The pros and cons of DMA trading 

DMA trading requires specialist software and, due to the fact it’s more involved than placing orders via a broker, it’s only recommended for experienced traders. However, if you’re thinking about using direct market access, here are some things to consider: 

Pros of DMA trading 

Some of the upsides to DMA trading are: 

Become a market maker 

You become a market maker instead of a price taker. This means the orders you place directly impact the supply and demand of an asset. Changes in supply and demand affect the market which means your moves are affecting the prices everyone else sees. 

Greater transparency 

Placing orders via an exchange means you’re doing it directly with a counterparty (i.e. if you’re buying, you’re connecting directly with a seller and vice versa). This means the price you see is the price you pay.
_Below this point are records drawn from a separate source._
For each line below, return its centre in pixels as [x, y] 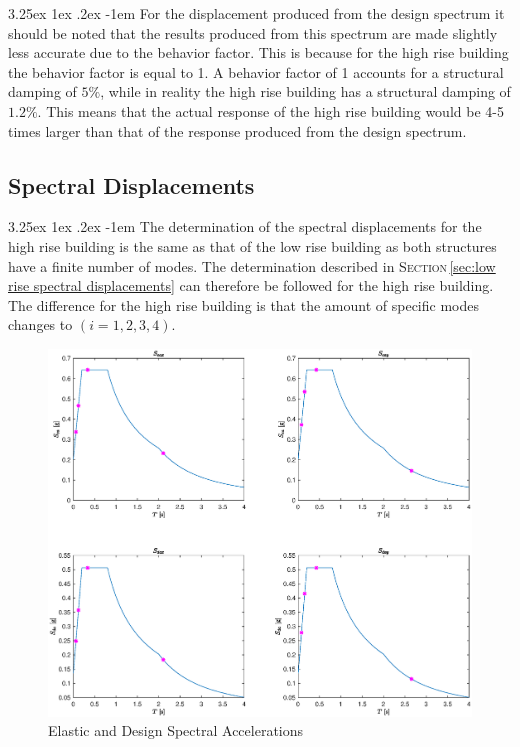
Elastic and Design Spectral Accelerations [176, 730]
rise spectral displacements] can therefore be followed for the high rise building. [251, 285]
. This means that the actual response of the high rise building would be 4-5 [270, 110]
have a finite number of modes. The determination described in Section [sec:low [252, 265]
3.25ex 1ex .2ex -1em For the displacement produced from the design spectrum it [256, 13]
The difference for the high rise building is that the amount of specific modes [243, 304]
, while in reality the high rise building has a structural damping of [305, 91]
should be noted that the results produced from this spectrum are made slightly [253, 32]
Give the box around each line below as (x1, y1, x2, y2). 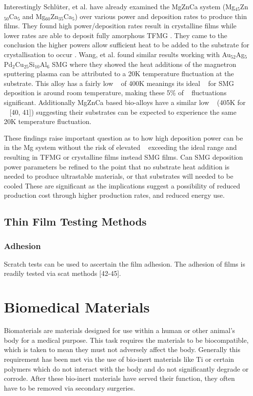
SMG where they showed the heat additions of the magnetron (52, 59, 236, 69)
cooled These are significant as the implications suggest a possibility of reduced (4, 180, 240, 190)
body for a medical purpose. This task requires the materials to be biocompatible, (4, 334, 249, 345)
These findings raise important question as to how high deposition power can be (4, 132, 243, 143)
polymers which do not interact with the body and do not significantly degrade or (4, 363, 249, 374)
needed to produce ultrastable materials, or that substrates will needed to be (4, 171, 234, 181)
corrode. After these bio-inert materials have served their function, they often (4, 373, 235, 383)
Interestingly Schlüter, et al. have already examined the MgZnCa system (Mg (4, 1, 235, 11)
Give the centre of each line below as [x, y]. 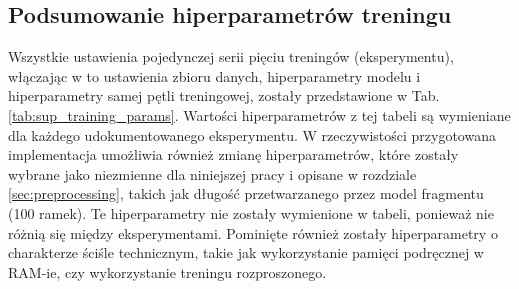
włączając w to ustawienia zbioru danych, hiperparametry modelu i [214, 75]
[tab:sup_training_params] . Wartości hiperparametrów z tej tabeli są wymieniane [259, 114]
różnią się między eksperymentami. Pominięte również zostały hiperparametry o [253, 232]
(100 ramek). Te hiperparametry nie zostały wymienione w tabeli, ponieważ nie [251, 212]
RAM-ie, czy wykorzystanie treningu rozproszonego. [167, 271]
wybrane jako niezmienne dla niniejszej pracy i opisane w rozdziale [212, 173]
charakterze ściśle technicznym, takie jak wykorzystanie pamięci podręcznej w [246, 252]
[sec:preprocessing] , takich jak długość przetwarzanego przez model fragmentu [246, 193]
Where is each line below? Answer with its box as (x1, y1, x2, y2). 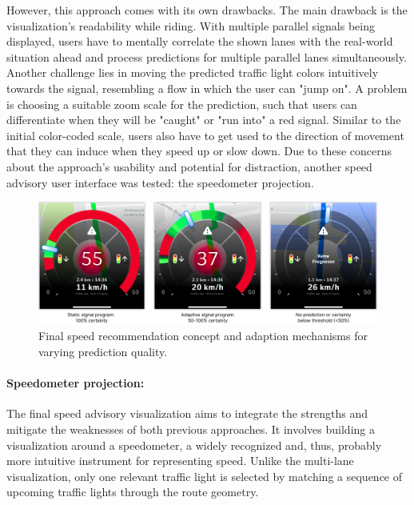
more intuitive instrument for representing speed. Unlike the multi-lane (6, 452, 354, 469)
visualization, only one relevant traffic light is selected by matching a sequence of (6, 467, 403, 484)
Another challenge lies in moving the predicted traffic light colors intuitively (6, 64, 379, 81)
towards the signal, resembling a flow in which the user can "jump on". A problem (6, 79, 408, 96)
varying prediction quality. (38, 343, 168, 359)
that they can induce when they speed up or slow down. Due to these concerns (6, 142, 392, 159)
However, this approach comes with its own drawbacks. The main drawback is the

What’s more, once you place the order with a counterparty, it’s executed immediately. 

Lower costs 

Brokers include a spread in their trading options. Spreads are small differences between the market price and the price you pay. They’re used to cover a broker’s costs. When you trade directly via an exchange, you don’t need to cover these costs. There are other fees associated with DMA trading, but they tend to be lower than the average spread. And, if you use certain algorithmic trading strategies, it’s possible to keep your costs even lower. 

Cons of DMA trading 

Some of the downsides to DMA trading are: 

Not a simple way to trade 

Trading via direct market access requires a lot of manual processes i.e. searching for price quotes. If you’re not an experienced trader, this can increase your chances of making a mistake which, in turn, creates more risk. 

Liquidity issues 

All trading requires a party and a counterparty i.e. a buyer and seller. Trading directly with a single exchange may limit your options in this regard and lead to liquidity issues (you won’t be able to buy/sell quickly). This isn’t always the case, but it’s also true that brokers usually offer greater liquidity because they have access to a broader range of exchanges (not just one). 

Rules and regulations 

The rules regarding repeat trades and rejections can be tougher when you’re trading directly with an exchange. This is because everything is being written onto the exchange’s order book and there isn’t scope for failed transactions because it can upset the whole ecosystem. This doesn’t mean you can place lots of failed orders with a broker. However, there is a little more leeway in OTC trading. 

Trade online your way 

Online trading is a personal endeavour. You should always do what’s best for you in terms of the assets you trade, the amount you risk, and the strategy you use. DMA trading isn’t suitable for the majority of novice traders, but it is something to consider as you gain more experience.